А Костя, давая себе паузу для настроя, начинал запев. Он начинал петь негромко, тонко, бережно и чисто.
Ой, мороз, мороз,
Не морозь меня,
Ждет меня жена,
Ой, ревнивая!
С каждым словом, с каждой строчкой песня отвоевывала себе все больше и больше пространства, лилась раздольно, проникновенно и широко, наполняя Тамару какой-то отрадой и упоительной грустью. Ей казалось, что без аккомпанемента у Кости выходило не хуже, а лучше — вольнее, откровеннее, шире. Он пел высоко — так отважно высоко, что Тамара побаивалась, что он сорвется, захрипит, захлебнувшись воздухом. Тамаре чудилось, что его голос поднимается в поднебесье, рассыпается там на тысячи звонких капель и этим поющим дождем возвращается на землю.
Но песня обрывалась.
С реки, издали, доносилось глуховатое тырканье мотора, вскоре на излучине мимо бакена с тлеющим на макушке огоньком появлялась низкая длинная баржа, неуклюже выползала из-за поворота, ее толкал буксир с белеющим фасадом штурманской кабины. Буксир портил песню и раздирал окружный покой басовитым чужеродным звуком, разгонял воду со стремнины на края. На осклизлые бревна старого причала набегали волны, шлепались, пенились, просились на берег. Затем опять становилось тихо. А недолетая песня где-то дотлевала.
— Мне иногда кажется, что мы здесь одни на всем свете… — говорила Тамара.
Костя ложился на причал навзничь, раскидывал руки; он любил так лежать и объяснял это необычно:
— Если запрокинуть голову и лежать некоторое время зажмурившись, а потом резко открыть глаза, то появится ощущение, будто паришь в облаках. Попробуй!
Тамара осторожно опускалась на причал, раскидывала руки, зажмуривалась, потом резко открывала глаза. Нет, у нее не получалось лететь по небу, но она говорила, что тоже видит перед собой «перевернутую землю».
А однажды, так же закрыв глаза в поисках перевернутой земли, Тамара почувствовала на своих губах губы Кости. Целовались они неумело, стыдливо, и потом некоторое время стеснялись, но еще больше тянулись друг к другу.
Перед расставанием, перед разъездом с туристической базы, они поклялись, что никогда не забудут свой причал, что никогда не будут писать друг другу писем и никогда больше не будут искать встречи.
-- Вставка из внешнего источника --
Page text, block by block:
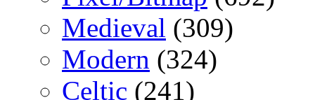
Medieval (309)
Modern (324)
Celtic (241)
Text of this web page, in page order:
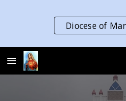
Skip to main content
Diocese of
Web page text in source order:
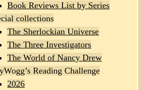
Book Reviews List by Series
collections
The Sherlockian Universe
The Three Investigators
The World of Nancy Drew
Reading Challenge
2026
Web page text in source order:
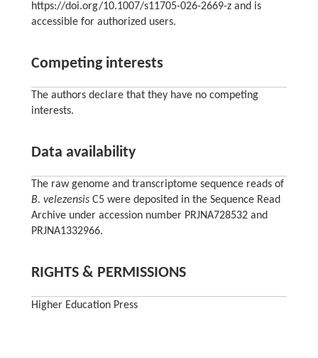
https://doi.org/10.1007/s11705-026-2669-z and is
accessible for authorized users.
Competing interests
The authors declare that they have no competing
interests.
Data availability
The raw genome and transcriptome sequence reads of
B. velezensisC5 were deposited in the Sequence Read
Archive under accession number PRJNA728532 and
PRJNA1332966.
RIGHTS & PERMISSIONS
Higher Education Press
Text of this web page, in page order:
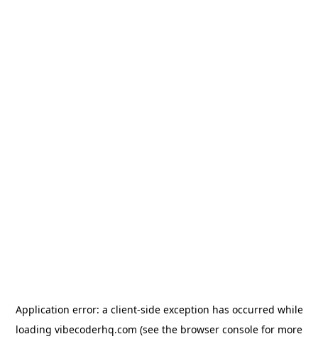
Application error: a client-side exception has occurred while
loading vibecoderhq.com (see the browser console for more
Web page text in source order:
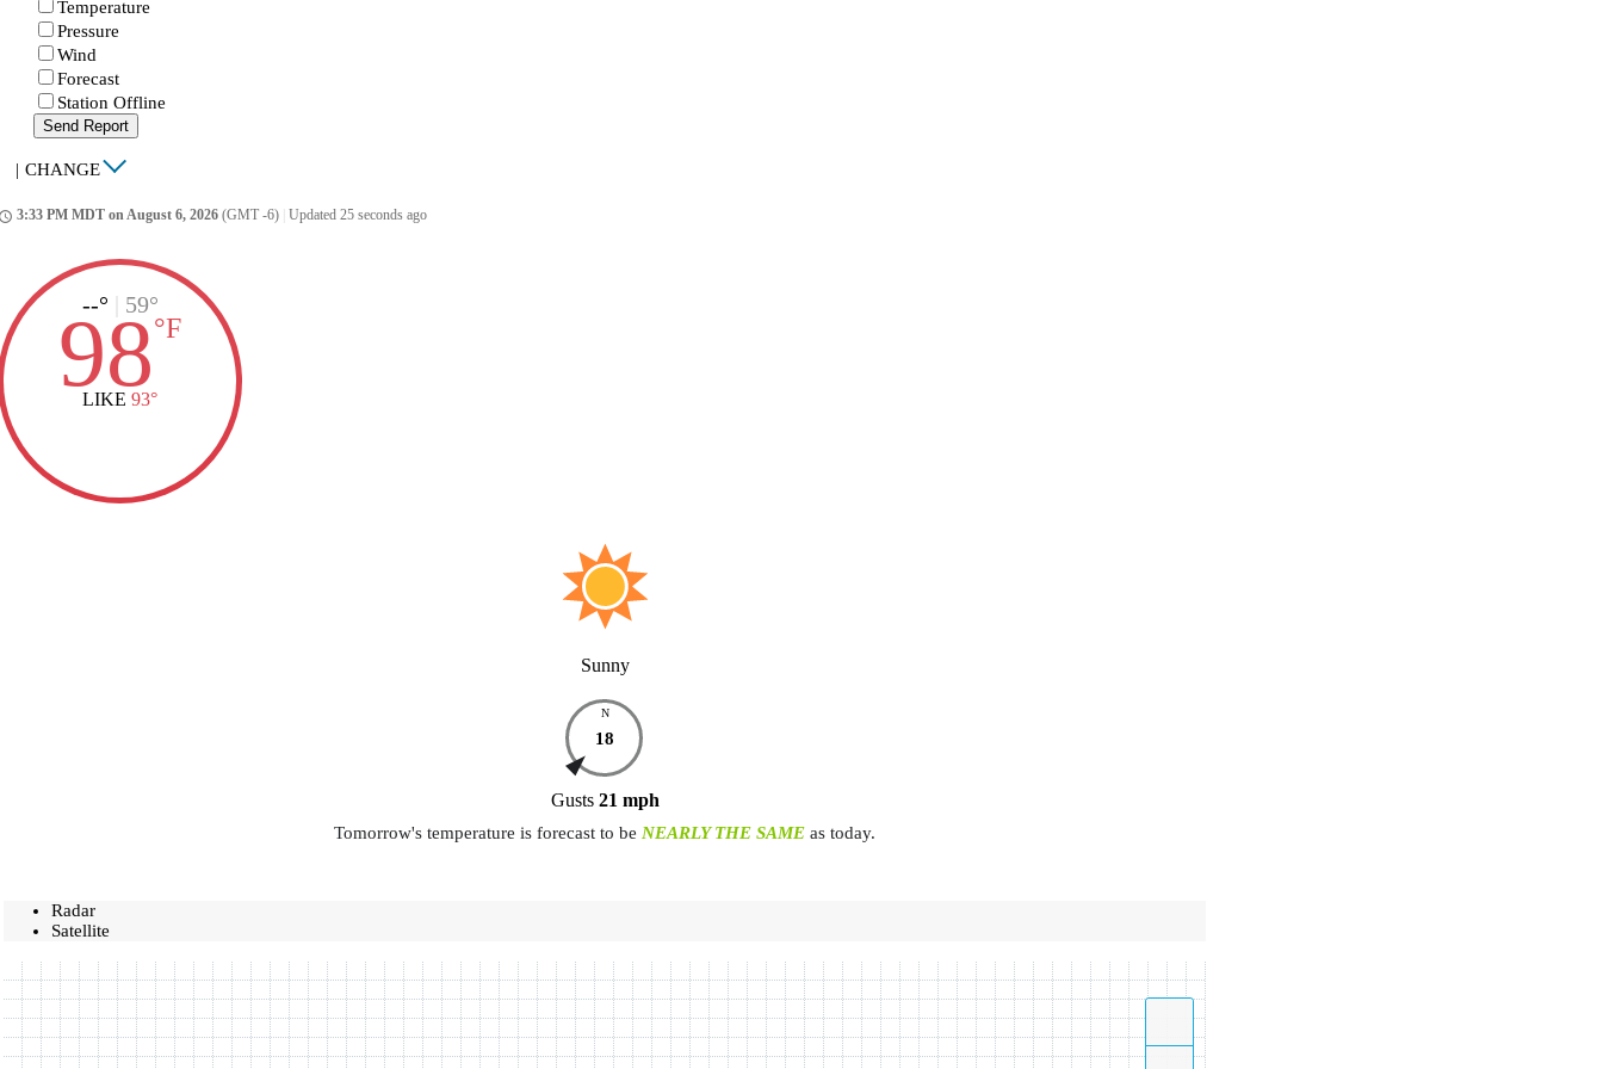
Temperature
Pressure
Wind
Forecast
Station Offline
Send Report
| CHANGE
3:33 PM MDT on August 6, 2026 (GMT -6) Updated 25 seconds ago
--° 59°
98°F
LIKE 93°
Sunny
N
18
Gusts 21 mph
Tomorrow's temperature is forecast to be NEARLY THE SAME as today.
Radar
Satellite
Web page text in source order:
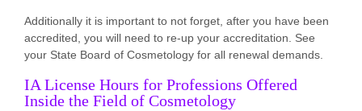
Additionally it is important to not forget, after you have been
accredited, you will need to re-up your accreditation. See
your State Board of Cosmetology for all renewal demands.
IA License Hours for Professions Offered
Inside the Field of Cosmetology
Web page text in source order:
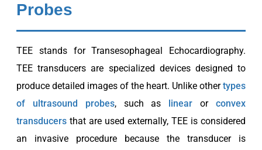
Probes
TEE stands for Transesophageal Echocardiography.
TEE transducers are specialized devices designed to
produce detailed images of the heart. Unlike othertypes
of ultrasound probes, such as linear orconvex
transducers that are used externally, TEE is considered
an invasive procedure because the transducer is
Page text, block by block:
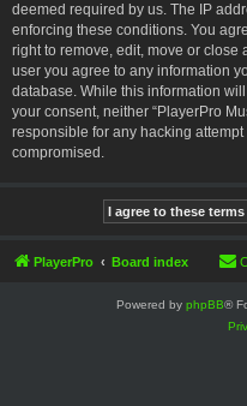
deemed required by us. The IP
enforcing these conditions. You
right to remove, edit, move or close
user you agree to any information
database. While this information
your consent, neither “PlayerPro
responsible for any hacking
compromised.
PlayerPro Board index
Powered by phpBB®
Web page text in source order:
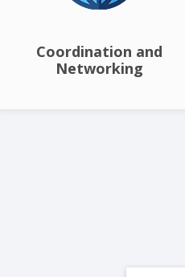
Coordination and
Networking
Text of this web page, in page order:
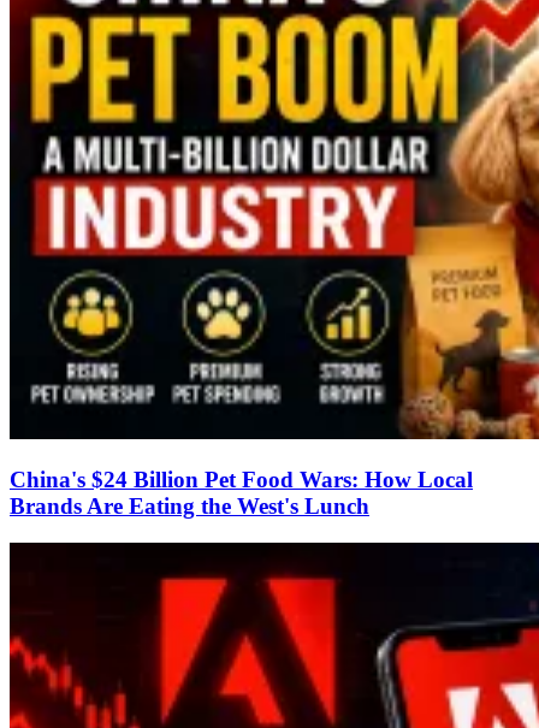
China's $24 Billion Pet Food Wars: How Local
Brands Are Eating the West's Lunch
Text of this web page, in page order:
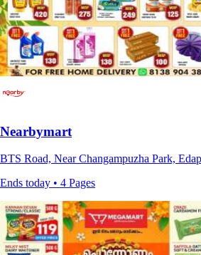
Nearbymart
BTS Road, Near Changampuzha Park,
Ends today • 4 Pages
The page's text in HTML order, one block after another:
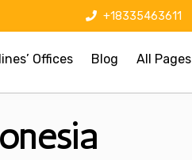
+18335463611
Offices Blog All Pages
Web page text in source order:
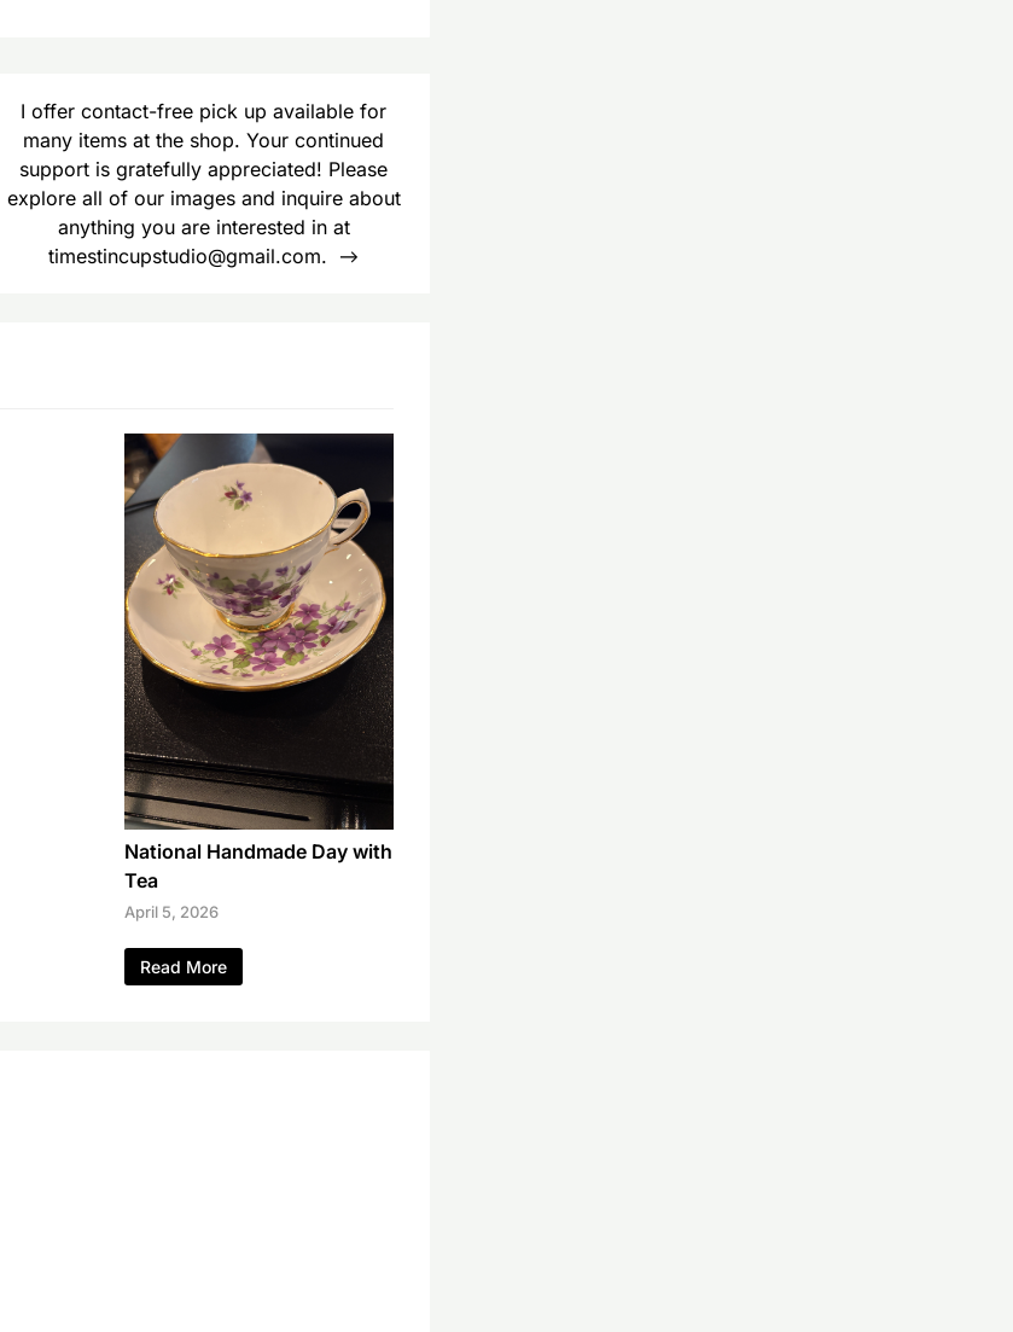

— Мы будем помнить друг друга, и все. Ведь этого хватит? — спрашивал Костя, и Тамара, держа свои руки на его плечах, с какой-то легкостью, вовсе не задумываясь, почему он требует от нее утвердительных ответов, соглашалась:
— Этого хватит. На всю жизнь хватит.
О Господи, как хорошо было влюбиться в первый раз!
А что теперь? Зачем она утешает или, наоборот, распаляет себя мыслями о прошлом? Зачем ей такие сладенькие картинки из прошлого вроде того милого мальчика с вокальными данными, ведь это то же самое, что утопающему — соломинка, или человеку, которому ударом копья пробили сердце, — какая-нибудь кисло-сладкая аскорбинка для поддержания организма.
Тамара ходила по городу, не замечая пути, не замечая времени, она просто не могла понять: можно ли ей вообще возвращаться домой? Может быть, разрубить все разом? Ведь как верно они сделали с тем Костей, не стали встречаться, мудро, хоть и были сопляками, почувствовали, где грань, за которую не надо переходить. Может быть, и сейчас ей сбежать, уйти от Спирина?
На улице становилось холоднее, Тамара несколько раз заходила в магазины, чтобы погреться, ничего там не покупала. За время своего замужества она впервые не хотела, не спешила идти домой. Может быть, это какое-то заблуждение, мираж, обман зрения? И она тут же порывалась домой. Да какой обман? Чушь! Он просто любит другую… И она опять петляла по улицам, прижигала свое сердце недавно увиденной сценой, а потом какими-то воспоминаниями, которые казались счастливыми, бесполезно залечивала его.